His words have echoed throughout the world, with the story being picked up widely and used as the latest talking point on safety, independence, parenting and blame. He surely knew this would happen but decided in that moment, for whatever reason, to let blame and judgement drown out compassion, empathy and grace. He surely knew his remarks would ripple, like Carla’s death, through communities.

The response from Carla’s parents was heartbreaking and unsurprising. They are the words felt by so many parents. They told Stuff they would change anything that happened on May 2, 2017, if it meant Carla was still alive.

For now, they will have to contend with the judgement of Tim Scott and an often cruel public. But I hope they will also know that there are many who send them love today as they cope with this unwanted attention.

And also, that there might be meaningful change for them hidden in the awful headlines.

Scott’s report said there was another way of ensuring Carla’s safety. The Council truck that hit her should have been fitted with proximity alarms. Hopefully, this, the only really useful finding might be acted on.

Fiona and Dion Neem did what countless parents do every day. They weighed the risk and the reward for an activity for their child. They likely listened to the principals around the country who run to the media and complain about “Mums in SUVs” who don’t send their kids to school on their bikes.

They probably heard the incessant crap on talkback radio about independence and resilience in children. Maybe they heard from older generations who insisted that they walked for an hour to school along country roads and kids these days are soft. They might have heard about the studies that suggest children are happier and healthier if they’re given small pockets of age-appropriate independence. This will be part of why schools themselves encourage walking and other active modes constantly. Perhaps they walked to school themselves as kids. Or all the kids in their street marched happily each morning, shrieking with laughter.

Could it have been all of those things? Or just that they knew their child, knew her siblings, and decided that today she would walk in the sunshine.

To face what we truly know is impossible. We are fragile. All of us. We make decisions every day as parents that we hope are the right ones and we do so on a prayer, never knowing what could be coming. We lean on our whānau, our community, our village.

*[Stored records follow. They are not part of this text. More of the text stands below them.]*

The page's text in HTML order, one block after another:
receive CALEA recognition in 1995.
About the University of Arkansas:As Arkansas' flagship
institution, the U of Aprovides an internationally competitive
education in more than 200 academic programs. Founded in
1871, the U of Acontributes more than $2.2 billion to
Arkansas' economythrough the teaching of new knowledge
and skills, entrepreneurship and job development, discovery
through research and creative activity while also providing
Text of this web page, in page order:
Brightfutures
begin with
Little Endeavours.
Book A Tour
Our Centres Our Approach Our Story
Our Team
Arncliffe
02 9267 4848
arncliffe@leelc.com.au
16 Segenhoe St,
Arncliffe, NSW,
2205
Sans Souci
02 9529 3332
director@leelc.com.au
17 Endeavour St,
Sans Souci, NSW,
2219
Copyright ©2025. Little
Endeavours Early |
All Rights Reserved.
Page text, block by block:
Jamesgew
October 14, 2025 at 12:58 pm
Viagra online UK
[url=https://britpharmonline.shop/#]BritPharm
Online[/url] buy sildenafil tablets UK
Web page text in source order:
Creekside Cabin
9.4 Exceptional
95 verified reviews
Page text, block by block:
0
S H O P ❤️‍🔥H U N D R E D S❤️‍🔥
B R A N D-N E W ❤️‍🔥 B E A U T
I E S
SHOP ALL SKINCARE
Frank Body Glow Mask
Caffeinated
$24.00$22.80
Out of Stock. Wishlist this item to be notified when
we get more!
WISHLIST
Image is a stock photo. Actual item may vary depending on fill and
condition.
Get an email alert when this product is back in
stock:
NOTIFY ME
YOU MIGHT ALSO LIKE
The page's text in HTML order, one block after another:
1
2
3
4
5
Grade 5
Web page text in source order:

We make ripples with every choice. And we hope that, should the unthinkable happen, we will be surrounded by waves of love that will somehow get us through the impossible.

These days the judgement seems always to come first like a tsunami.

I hope we can make sure the empathy, the compassion, the kindness keeps coming too. And that community responses led with those values can take the place of Scott’s words.

Perhaps a walking school bus. Perhaps a scooter safety programme in schools. Perhaps a commitment by drivers to checking driveways and roads for children. Perhaps a response that will actually go some way to acknowledging the impact of losing Carla.

Turning her parents into targets will never ever do that. Pain on more pain will never heal this loss.

The reflection in those broken waters should look familiar. It is all of us who have ever started the day with a kiss on the cheek and “have a great day at school honey”.

To anyone who has ever watched their child rush away on the wind, believing a community is there with them too.